To create the user namespace, pass --user flag to unshare command. It will start the shell with user and group id of nobody (65534) and nogroup (65534).

This low privileged group will not have any capabilities in the effective. To confirm this behaviour, check out the output of capsh --print command, still it can read the protected files like /etc/shadow. But, why?

Being a low privileged users still can read the files

In the process listing outside the namespace, all the processes are running with the permission of the "root" user, and kernel will compare this root user with the DAC permissions of the resources. And you know, root user is the ultimate user on the Linux, which bypasses all the checks in kernel (except configured in MAC policies, of course)

The process is actually running with the root user

In case, you are wondering how to get that container like root user, pass the -r flag along with --user which will map the current user as the root user in the namespace. Similarly, use -c will be used to map the current user with itself, instead of nobody:nogroup.

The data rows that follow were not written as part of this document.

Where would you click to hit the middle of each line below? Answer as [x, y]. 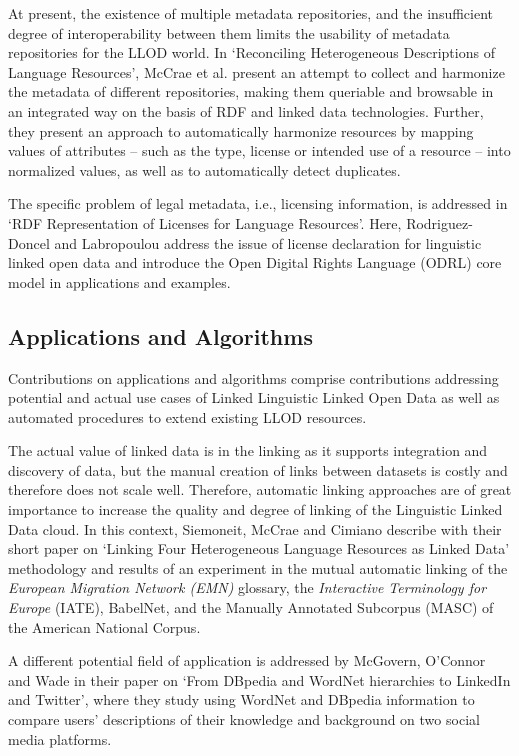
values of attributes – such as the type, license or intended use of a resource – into [259, 150]
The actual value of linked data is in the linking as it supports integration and [248, 450]
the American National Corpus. [104, 626]
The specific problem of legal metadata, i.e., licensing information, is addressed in [258, 203]
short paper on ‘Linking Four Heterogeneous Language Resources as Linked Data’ [259, 548]
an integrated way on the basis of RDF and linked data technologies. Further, [246, 110]
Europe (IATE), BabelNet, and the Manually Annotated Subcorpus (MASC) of [251, 607]
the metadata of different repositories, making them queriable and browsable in [251, 91]
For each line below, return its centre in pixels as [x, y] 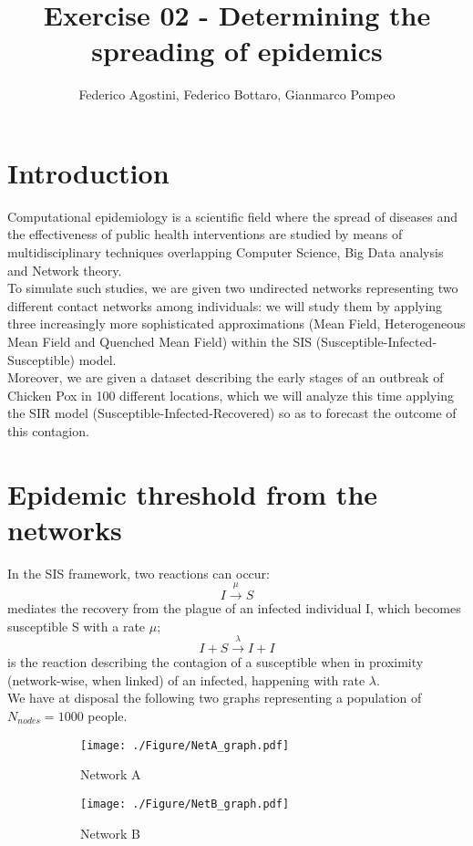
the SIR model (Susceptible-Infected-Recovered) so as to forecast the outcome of [232, 413]
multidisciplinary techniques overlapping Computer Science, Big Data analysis [226, 252]
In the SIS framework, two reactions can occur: [139, 573]
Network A [111, 774]
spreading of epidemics [237, 51]
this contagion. [48, 430]
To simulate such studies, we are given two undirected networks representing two [233, 288]
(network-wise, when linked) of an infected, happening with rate [186, 679]

Create a user namespace and assign the first user as the root

Discussing all of the namespaces in this single post would make the knowledge more difficult to absorb. More information on namespaces can be found on their individual man pages.

Enough talking, but how can we use this outside docker or runc ecosystem, yet another post on Linux feature, huh? If you have this question, or not, this section is for you. In this section, I will use the knowledge gained from the previous posts, cgroups and namespaces to create a docker container without using docker CLI.

Set up the File System

OK, copying file system from the current system would take a lot of time. Therefore allow me to cheat for a moment and to pull the alpine registry.

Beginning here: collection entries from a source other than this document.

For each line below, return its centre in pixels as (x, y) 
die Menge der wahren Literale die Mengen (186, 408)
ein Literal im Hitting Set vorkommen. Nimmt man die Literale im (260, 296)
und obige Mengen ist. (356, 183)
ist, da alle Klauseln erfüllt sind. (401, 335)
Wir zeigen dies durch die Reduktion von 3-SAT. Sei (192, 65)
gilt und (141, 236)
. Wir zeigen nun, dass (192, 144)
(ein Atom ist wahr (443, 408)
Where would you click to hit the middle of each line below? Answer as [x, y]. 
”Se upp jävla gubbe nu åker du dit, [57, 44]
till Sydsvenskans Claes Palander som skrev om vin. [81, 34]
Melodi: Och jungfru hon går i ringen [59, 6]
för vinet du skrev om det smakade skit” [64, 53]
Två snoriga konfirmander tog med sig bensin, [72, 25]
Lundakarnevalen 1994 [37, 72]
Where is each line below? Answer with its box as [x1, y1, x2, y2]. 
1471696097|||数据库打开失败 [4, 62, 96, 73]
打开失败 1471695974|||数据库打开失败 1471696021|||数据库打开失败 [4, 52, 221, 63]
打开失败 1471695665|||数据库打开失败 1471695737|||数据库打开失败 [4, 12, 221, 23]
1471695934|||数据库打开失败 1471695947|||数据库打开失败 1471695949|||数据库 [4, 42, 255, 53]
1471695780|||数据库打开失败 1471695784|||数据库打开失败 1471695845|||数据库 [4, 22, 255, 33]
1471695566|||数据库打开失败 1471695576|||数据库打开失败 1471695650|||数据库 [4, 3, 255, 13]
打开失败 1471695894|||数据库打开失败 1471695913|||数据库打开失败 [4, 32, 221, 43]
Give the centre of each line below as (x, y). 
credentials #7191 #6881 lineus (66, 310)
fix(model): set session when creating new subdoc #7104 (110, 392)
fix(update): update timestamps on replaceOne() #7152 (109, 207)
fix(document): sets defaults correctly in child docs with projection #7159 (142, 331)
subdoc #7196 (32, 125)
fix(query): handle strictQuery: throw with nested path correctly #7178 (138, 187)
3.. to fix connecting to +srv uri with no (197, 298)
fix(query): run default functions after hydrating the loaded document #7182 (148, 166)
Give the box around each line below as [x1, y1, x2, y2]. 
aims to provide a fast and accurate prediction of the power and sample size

Run the docker container of the alpine image

Start the container and copy the files using docker cp command into the host file system in /root/filesystem directory.

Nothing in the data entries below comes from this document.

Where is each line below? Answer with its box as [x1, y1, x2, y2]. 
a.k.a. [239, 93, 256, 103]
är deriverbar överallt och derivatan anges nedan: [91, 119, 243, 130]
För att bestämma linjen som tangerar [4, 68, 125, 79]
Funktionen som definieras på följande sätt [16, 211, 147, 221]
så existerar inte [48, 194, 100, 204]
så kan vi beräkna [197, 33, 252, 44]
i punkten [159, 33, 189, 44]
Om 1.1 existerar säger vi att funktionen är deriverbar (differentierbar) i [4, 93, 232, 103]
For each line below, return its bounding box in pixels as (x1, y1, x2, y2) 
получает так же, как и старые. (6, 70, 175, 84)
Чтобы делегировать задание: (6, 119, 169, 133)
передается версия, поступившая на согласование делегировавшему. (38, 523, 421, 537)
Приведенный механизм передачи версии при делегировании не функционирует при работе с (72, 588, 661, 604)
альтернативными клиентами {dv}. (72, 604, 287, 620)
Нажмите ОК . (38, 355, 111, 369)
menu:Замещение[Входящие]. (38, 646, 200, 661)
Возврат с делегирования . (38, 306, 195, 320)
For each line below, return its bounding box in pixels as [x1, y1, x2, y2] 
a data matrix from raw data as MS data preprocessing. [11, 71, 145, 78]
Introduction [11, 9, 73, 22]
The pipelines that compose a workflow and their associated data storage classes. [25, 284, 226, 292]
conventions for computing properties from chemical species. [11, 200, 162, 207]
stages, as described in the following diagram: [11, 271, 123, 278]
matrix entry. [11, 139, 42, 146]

Copy the filesystem to `/root/filesystem` directory

Copying eatmemory directory is optional. I just wanted to test the working of the cgroups inside the chrooted environment in the lab.

Set up Control Groups

Create the cgroup with cpu, cpuacct and memory controllers, name it as mycontainer for now. Set the memory limit of \( 10^9 \) bytes and cpu shares to 512. This will be used to set the CPU time and memory limits.

Create and configure control groups for CPU and Memory resources

Start the Chroot Process in the Namespace with Cgroups

Using the following command, you can start the /bin/sh process in the different namespaces with the mycontainer cgroup. The execution flow will look like – cgexec \( \to \) unshare \( \to \) chroot \( \to \) sh \( \to \) mount \( \to \) sh.

cgexec -g cpu,cpuacct,memory:mycontainer \
unshare -fUmnpr --mount-proc --fork \
chroot /root/filesystem /bin/sh -c "/bin/mount -t proc proc /proc && /bin/sh"

Since after the chroot, there is only one mount to proc file system, the output of mount command will show only that and also the processes running under PID namespace.

List processes and mounts in the container

If you would check the hostname of the current container, it will be random hexadecimal string which looks identical to what we see when using docker container. This is because of the UTS namespace, which is responsible for providing the isolation of the hostname and the NIS domain name.

List entries in the `/etc/hosts` file and hostname

The output of the process listing command outside this namespace, on the host machine will look similar to what we are used to see with containerd-shims'.

So allow me to sum up what you have learnt today. Namespaces are what make resource isolation possible so that the initial process and it's child processes do not interfere with the processes of other namespaces. Some people (including me) also like to call it "chroot of resources". Control groups is the kernel feature which is used to monitor and limit the resource consumption for processes and its children.

Q: Can you run container w/o cgroups?
A: Yes, but there will be no boundary for resources consumption. So one process can perform DoS on others by allocating unnecessary resources.

Q: Can you run container w/o namespace?
A: No, because it is the one which is used to provide isolation and if it is not uses the processes in different container can see and access resources of other processes.